[Data section Boundary: Start]
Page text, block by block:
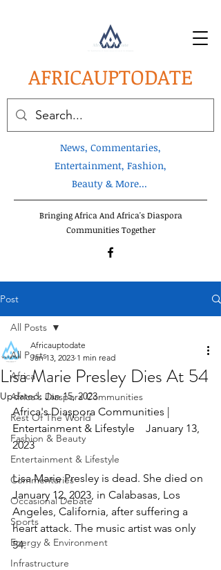
AFRICAUPTODATE
News, Commentaries,
Entertainment, Fashion,
Beauty & More...
Bringing Africa And Africa's Diaspora
Communities Together
Post
All Posts
Africa
Africa's Diaspora Communities
Rest Of The World
Fashion & Beauty
Entertainment & Lifestyle
Commentaries
Occasional Debate
Sports
Energy & Environment
Infrastructure
All Posts
Lisa Marie Presley Dies At 54
Africauptodate
Jan 13, 2023 1 min read
Updated: Jan 15, 2023
Africa's Diaspora Communities |
Entertainment & Lifestyle    January 13,
2023
Lisa Marie Presley is dead. She died on
January 12, 2023, in Calabasas, Los
Angeles, California, after suffering a
heart attack. The music artist was only
54.
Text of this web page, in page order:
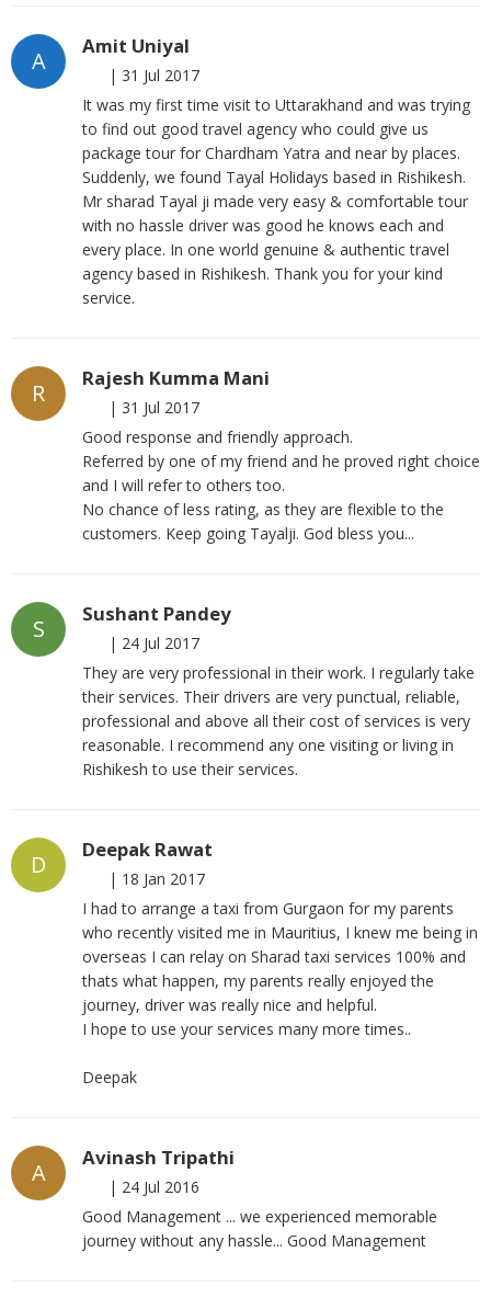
[Data section Boundary: End]
* [What needs to be done]: All lines of the records above that carry the word "January" should be listed.

* [Response area]:
Entertainment & Lifestyle    January 13,
January 12, 2023, in Calabasas, Los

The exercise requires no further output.